■ YOUR ASSIGNMENT ■
The job is to output each record exactly as it stands, pictures excluded.

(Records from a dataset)
== Segment start ==

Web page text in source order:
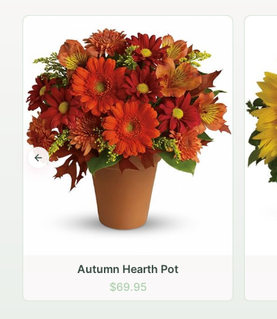
Autumn Hearth Pot
$69.95
Previous slide
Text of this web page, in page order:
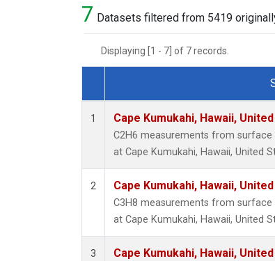
7 Datasets filtered from 5419
Displaying [1 - 7] of 7 records.
Dataset Number
1 Cape Kumukahi, Hawaii,
C2H6 measurements from
at Cape Kumukahi, Hawaii, United
2 Cape Kumukahi, Hawaii,
C3H8 measurements from
at Cape Kumukahi, Hawaii, United
3 Cape Kumukahi, Hawaii,
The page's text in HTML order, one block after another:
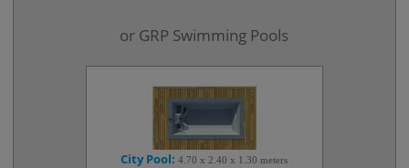
or GRP Swimming Pools
City Pool:4.70 x 2.40 x 1.30 meters
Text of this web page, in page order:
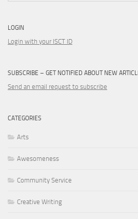
LOGIN
Login with your ISCT ID
SUBSCRIBE – GET NOTIFIED ABOUT NEW
Send an email request to subscribe
CATEGORIES
Arts
Awesomeness
Community Service
Creative Writing
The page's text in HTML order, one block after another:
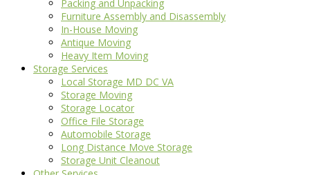
Packing and Unpacking
Furniture Assembly and Disassembly
In-House Moving
Antique Moving
Heavy Item Moving
Storage Services
Local Storage MD DC VA
Storage Moving
Storage Locator
Office File Storage
Automobile Storage
Long Distance Move Storage
Storage Unit Cleanout
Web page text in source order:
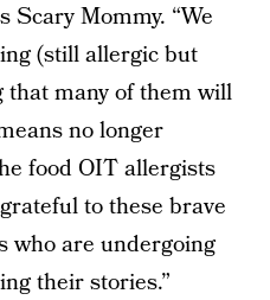
Scary Mommy. “We
(still allergic but
that many of them will
no longer
food OIT allergists
to these brave
who are undergoing
their stories.”
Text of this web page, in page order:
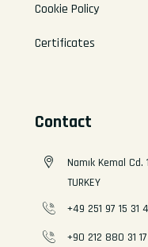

== Segment end ==

■ ANSWER SPACE ■
Web page text in source order:
Autumn Hearth Pot
$69.95
Previous slide
Text of this web page, in page order:
7 Datasets filtered from 5419
Displaying [1 - 7] of 7 records.
Dataset Number
1 Cape Kumukahi, Hawaii,
C2H6 measurements from
at Cape Kumukahi, Hawaii, United
2 Cape Kumukahi, Hawaii,
C3H8 measurements from
at Cape Kumukahi, Hawaii, United
3 Cape Kumukahi, Hawaii,
The page's text in HTML order, one block after another:
or GRP Swimming Pools
City Pool:4.70 x 2.40 x 1.30 meters
Text of this web page, in page order:
LOGIN
Login with your ISCT ID
SUBSCRIBE – GET NOTIFIED ABOUT NEW
Send an email request to subscribe
CATEGORIES
Arts
Awesomeness
Community Service
Creative Writing
The page's text in HTML order, one block after another:
Packing and Unpacking
Furniture Assembly and Disassembly
In-House Moving
Antique Moving
Heavy Item Moving
Storage Services
Local Storage MD DC VA
Storage Moving
Storage Locator
Office File Storage
Automobile Storage
Long Distance Move Storage
Storage Unit Cleanout
Web page text in source order:
Scary Mommy. “We
(still allergic but
that many of them will
no longer
food OIT allergists
to these brave
who are undergoing
their stories.”
Text of this web page, in page order:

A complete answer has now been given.